Therapies for Early Repolarisation Syndrome
Quinidine is effective for suppression of VF related to ER syndrome, with acute use of isoproterenol in patients who are unstable.43 In this study (n=122; 90 males; mean age 37±12 years), isoproterenol infusion immediately suppressed electrical storms in seven of seven patients. Quinidine decreased recurrent VF from an average of 33 episodes to none over more than two years of follow-up and restored a normal ECG. There was no suggestion of benefit from a number of other anti- arrhythmic drugs (Table 1). An ICD is indicated following cardiac arrest. There is no current risk stratification strategy for asymptomatic patients with ER in the general population and within families with ER (Table 1).
Heritability and Family Screening
ER demonstrates weak heritability in the general population.12,44 Familial ER appears to be transmitted as an autosomal dominant inheritance pattern with incomplete penetrance.25 Familial transmission has also been reported to be more frequent when the mother is affected.44 Potential explanations for unequal transmission include transmission through mitochondrial DNA, effects mediated via sex chromosomes and parental imprinting of autosomal genes. Familial malignant forms of ER syndrome are exceptionally rare.21,22 Asymptomatic individuals with the ER pattern on ECG featuring a mutation considered pathogenic for ER, as well as family members of a patient diagnosed with ER syndrome who present with a diagnostic ECG, may be affected by familial ER syndrome. These families represent a unique cohort, and findings should not be extrapolated to the general population. Unlike these families with a malignant form of familial ER syndrome, the vast majority of familial ER per se is unlikely to portend a substantially increased risk compared with the general population.

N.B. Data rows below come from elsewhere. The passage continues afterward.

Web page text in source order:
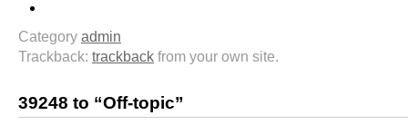
Category admin
Trackback: trackback from your own site.
39248 to “Off-topic”
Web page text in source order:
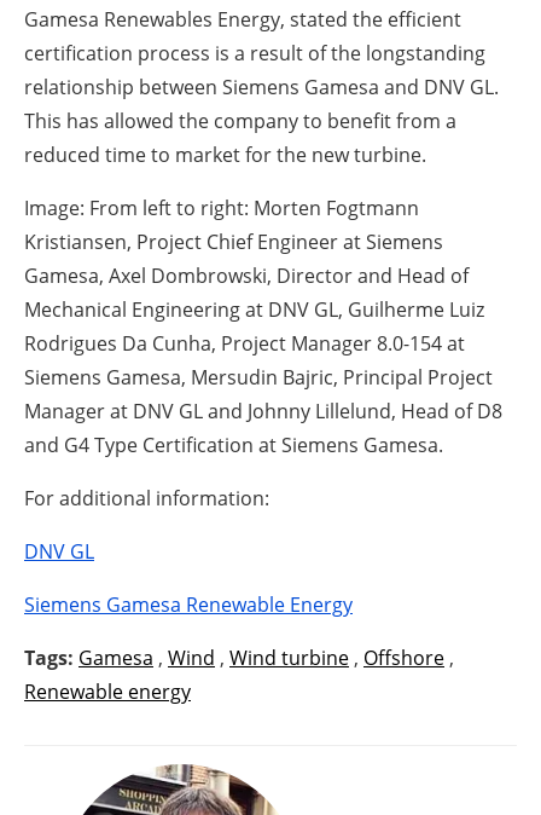
Gamesa Renewables Energy, stated the efficient
certification process is a result of the longstanding
relationship between Siemens Gamesa and DNV GL.
This has allowed the company to benefit from a
reduced time to market for the new turbine.
Image: From left to right: Morten Fogtmann
Kristiansen, Project Chief Engineer at Siemens
Gamesa, Axel Dombrowski, Director and Head of
Mechanical Engineering at DNV GL, Guilherme Luiz
Rodrigues Da Cunha, Project Manager 8.0-154 at
Siemens Gamesa, Mersudin Bajric, Principal Project
Manager at DNV GL and Johnny Lillelund, Head of D8
and G4 Type Certification at Siemens Gamesa.
For additional information:
DNV GL
Siemens Gamesa Renewable Energy
Tags: Gamesa , Wind , Wind turbine , Offshore ,
Renewable energy
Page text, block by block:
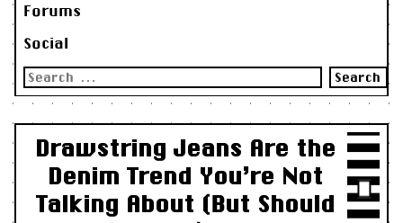
Forums
Social
Search
for:
Drawstring Jeans Are the
Denim Trend You’re Not
Talking About (But Should
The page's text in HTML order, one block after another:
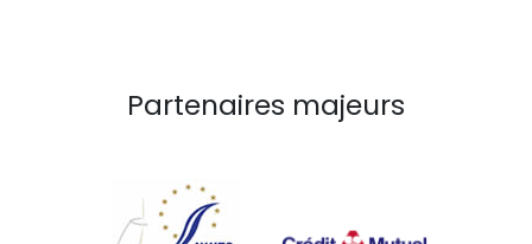
Partenaires majeurs
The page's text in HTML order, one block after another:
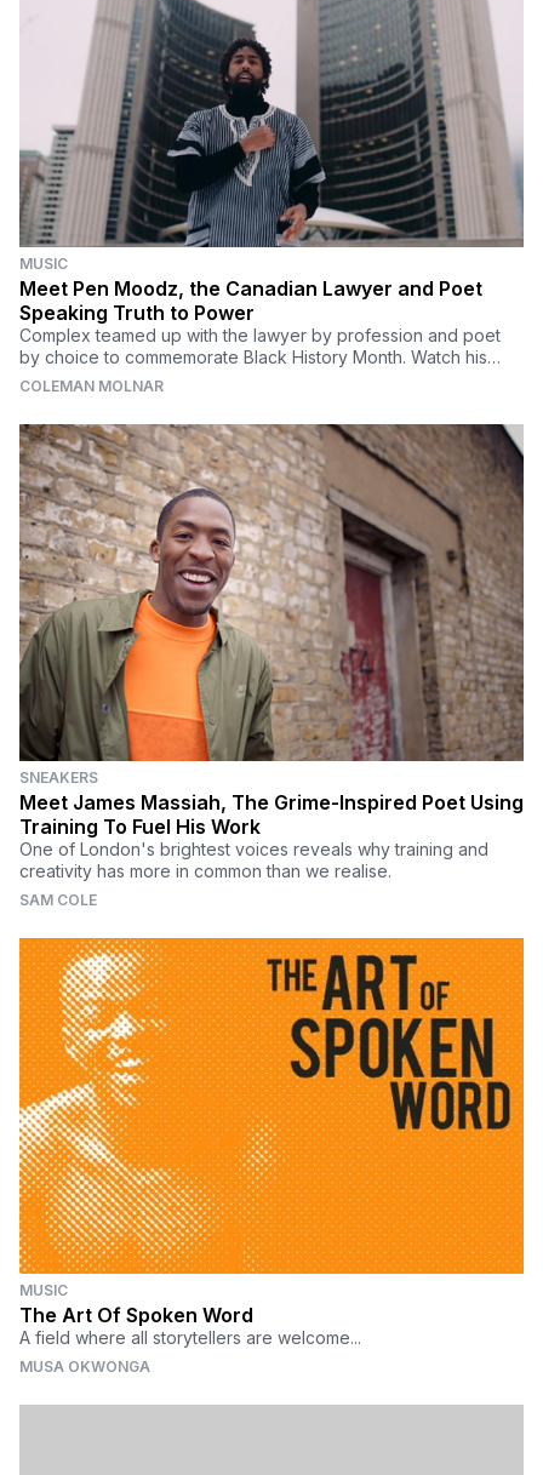
MUSIC
Meet Pen Moodz, the Canadian Lawyer and Poet
Speaking Truth to Power
Complex teamed up with the lawyer by profession and poet
by choice to commemorate Black History Month. Watch his
powerful spoken word video, "Ode to Us."
COLEMAN MOLNAR
SNEAKERS
Meet James Massiah, The Grime-Inspired Poet Using
Training To Fuel His Work
One of London's brightest voices reveals why training and
creativity has more in common than we realise.
SAM COLE
MUSIC
The Art Of Spoken Word
A field where all storytellers are welcome...
MUSA OKWONGA
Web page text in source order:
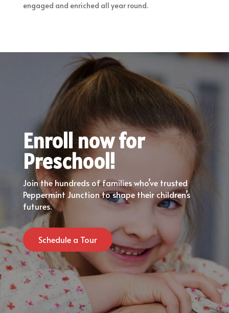
engaged and enriched all year round.
Enroll now for
Preschool!
Join the hundreds of families who’ve trusted
Peppermint Junction to shape their children’s
futures.
Schedule a Tour
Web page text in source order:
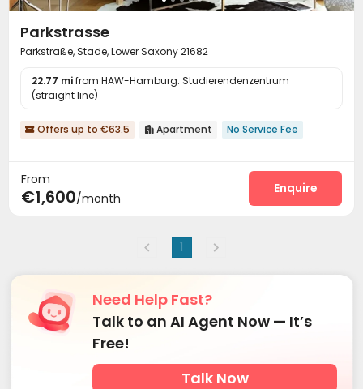
Parkstrasse
Parkstraße, Stade, Lower Saxony 21682
22.77 mifrom HAW-Hamburg: Studierendenzentrum
(straight line)
 Offers up to €63.5  Apartment No Service Fee
From
€1,600/month
Enquire
1
Need Help Fast?
Talk to an AI Agent Now — It’s
Free!
Talk Now
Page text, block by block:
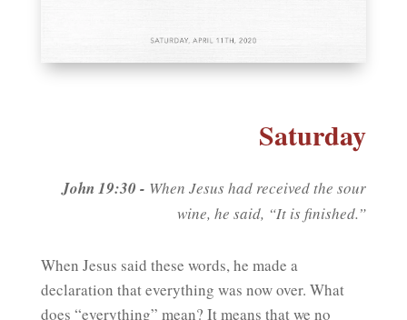
Saturday
John 19:30 - When Jesus had received the sour
wine, he said, “It is finished.”
When Jesus said these words, he made a
declaration that everything was now over. What
does “everything” mean? It means that we no
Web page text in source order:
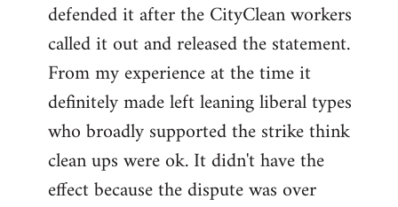
defended it after the CityClean workers
called it out and released the statement.
From my experience at the time it
definitely made left leaning liberal types
who broadly supported the strike think
clean ups were ok. It didn't have the
effect because the dispute was over
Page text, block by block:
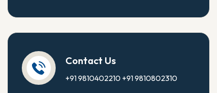
Contact Us
+91 9810402210 +91 9810802310
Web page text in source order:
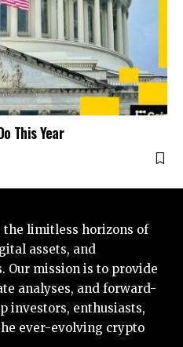
This Year
the limitless horizons of
assets, and
Our mission is to provide
analyses, and forward-
investors, enthusiasts,
ever-evolving crypto
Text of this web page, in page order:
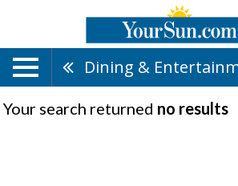
Dining &
Your search returned no results
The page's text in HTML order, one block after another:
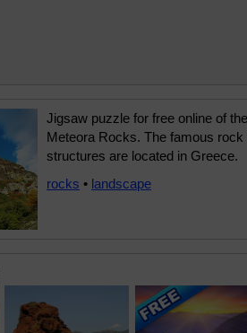
Jigsaw puzzle for free online of the
Meteora Rocks. The famous rock
structures are located in Greece.
rocks • landscape
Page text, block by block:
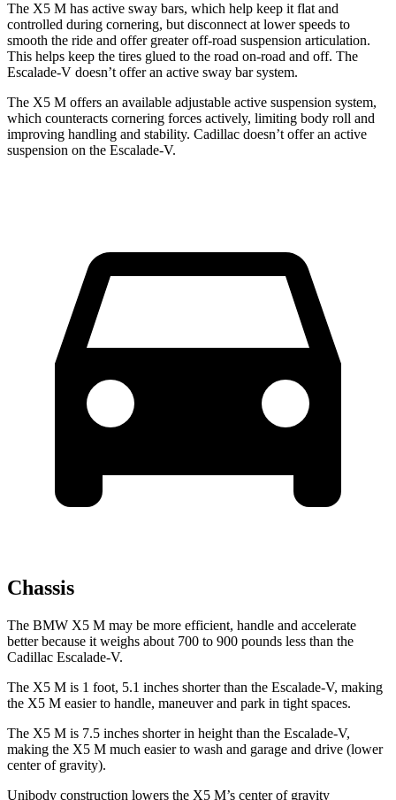
The X5 M has active sway bars, which help keep it flat and
controlled during cornering, but disconnect at lower speeds to
smooth the ride and offer greater off-road suspension articulation.
This helps keep the tires glued to the road on-road and off. The
Escalade-V doesn’t offer an active sway bar system.
The X5 M offers an available adjustable active suspension system,
which counteracts cornering forces actively, limiting body roll and
improving handling and stability. Cadillac doesn’t offer an active
suspension on the Escalade-V.
Chassis
The BMW X5 M may be more efficient, handle and accelerate
better because it weighs about 700 to 900 pounds less than the
Cadillac Escalade-V.
The X5 M is 1 foot, 5.1 inches shorter than the Escalade-V, making
the X5 M easier to handle, maneuver and park in tight spaces.
The X5 M is 7.5 inches shorter in height than the Escalade-V,
making the X5 M much easier to wash and garage and drive (lower
center of gravity).
Unibody construction lowers the X5 M’s center of gravity
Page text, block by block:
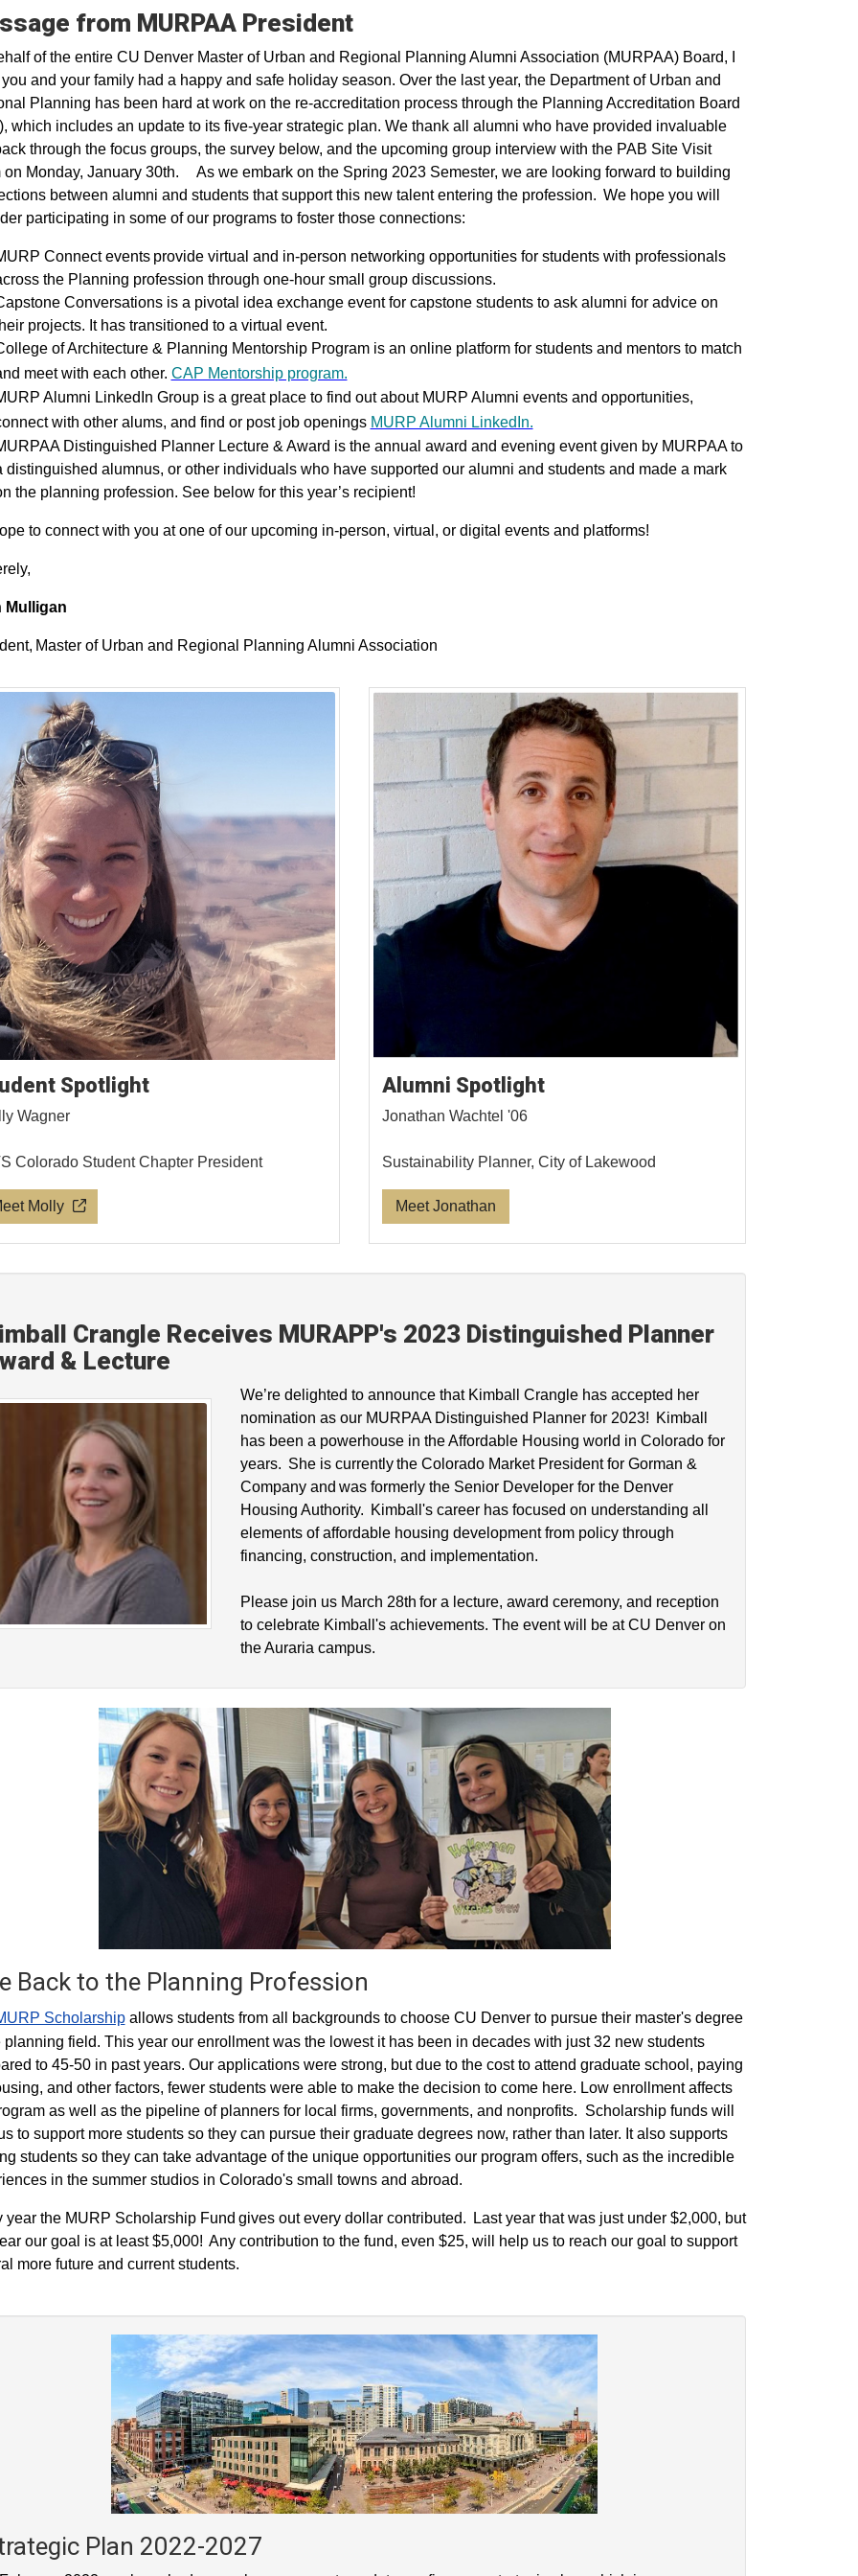
from MURPAA President
of the entire CU Denver Master of Urban and Regional Planning Alumni Association (MURPAA) Board, I
and your family had a happy and safe holiday season. Over the last year, the Department of Urban and
Planning has been hard at work on the re-accreditation process through the Planning Accreditation Board
which includes an update to its five-year strategic plan. We thank all alumni who have provided invaluable
through the focus groups, the survey below, and the upcoming group interview with the PAB Site Visit
on Monday, January 30th. As we embark on the Spring 2023 Semester, we are looking forward to building
between alumni and students that support this new talent entering the profession. We hope you will
participating in some of our programs to foster those connections:
Connect events provide virtual and in-person networking opportunities for students with professionals
the Planning profession through one-hour small group discussions.
Conversations is a pivotal idea exchange event for capstone students to ask alumni for advice on
projects. It has transitioned to a virtual event.
of Architecture & Planning Mentorship Program is an online platform for students and mentors to match
meet with each other. CAP Mentorship program.
Alumni LinkedIn Group is a great place to find out about MURP Alumni events and opportunities,
with other alums, and find or post job openings MURP Alumni LinkedIn.
Distinguished Planner Lecture & Award is the annual award and evening event given by MURPAA to
distinguished alumnus, or other individuals who have supported our alumni and students and made a mark
the planning profession. See below for this year’s recipient!
to connect with you at one of our upcoming in-person, virtual, or digital events and platforms!
Mulligan
Master of Urban and Regional Planning Alumni Association
Spotlight
Wagner
Colorado Student Chapter President
Molly
Alumni Spotlight
Jonathan Wachtel '06
Sustainability Planner, City of Lakewood
Meet Jonathan
Crangle Receives MURAPP's 2023 Distinguished Planner
& Lecture
We’re delighted to announce that Kimball Crangle has accepted her
nomination as our MURPAA Distinguished Planner for 2023! Kimball
has been a powerhouse in the Affordable Housing world in Colorado for
years. She is currently the Colorado Market President for Gorman &
Company and was formerly the Senior Developer for the Denver
Housing Authority. Kimball's career has focused on understanding all
elements of affordable housing development from policy through
financing, construction, and implementation.
Please join us March 28th for a lecture, award ceremony, and reception
to celebrate Kimball's achievements. The event will be at CU Denver on
the Auraria campus.
Back to the Planning Profession
Scholarshipallows students from all backgrounds to choose CU Denver to pursue their master's degree
planning field. This year our enrollment was the lowest it has been in decades with just 32 new students
to 45-50 in past years. Our applications were strong, but due to the cost to attend graduate school, paying
and other factors, fewer students were able to make the decision to come here. Low enrollment affects
as well as the pipeline of planners for local firms, governments, and nonprofits. Scholarship funds will
to support more students so they can pursue their graduate degrees now, rather than later. It also supports
students so they can take advantage of the unique opportunities our program offers, such as the incredible
in the summer studios in Colorado's small towns and abroad.
year the MURP Scholarship Fund gives out every dollar contributed. Last year that was just under $2,000, but
our goal is at least $5,000! Any contribution to the fund, even $25, will help us to reach our goal to support
more future and current students.
Plan 2022-2027

- Early repolarisation (ER) syndrome is very rare. Patients with asymptomatic ER and no family history of malignant ER should be reassured that their ECG is a normal variant.
- All patients with the ER pattern should continue to have modifiable cardiac risk factors addressed.
- ER syndrome can be treated acutely with isoproterenol and chronically with ICD implantation and quinidine therapy.
- Family screening and treatment of the asymptomatic individual continues to evolve.
- High-risk family features, including extent of family history of SCD, arrhythmic syncope, and amplitude and morphology of the ER pattern, may lead to consideration of a prophylactic ICD in conjunction with review by an expert centre with a focus on inherited arrhythmias.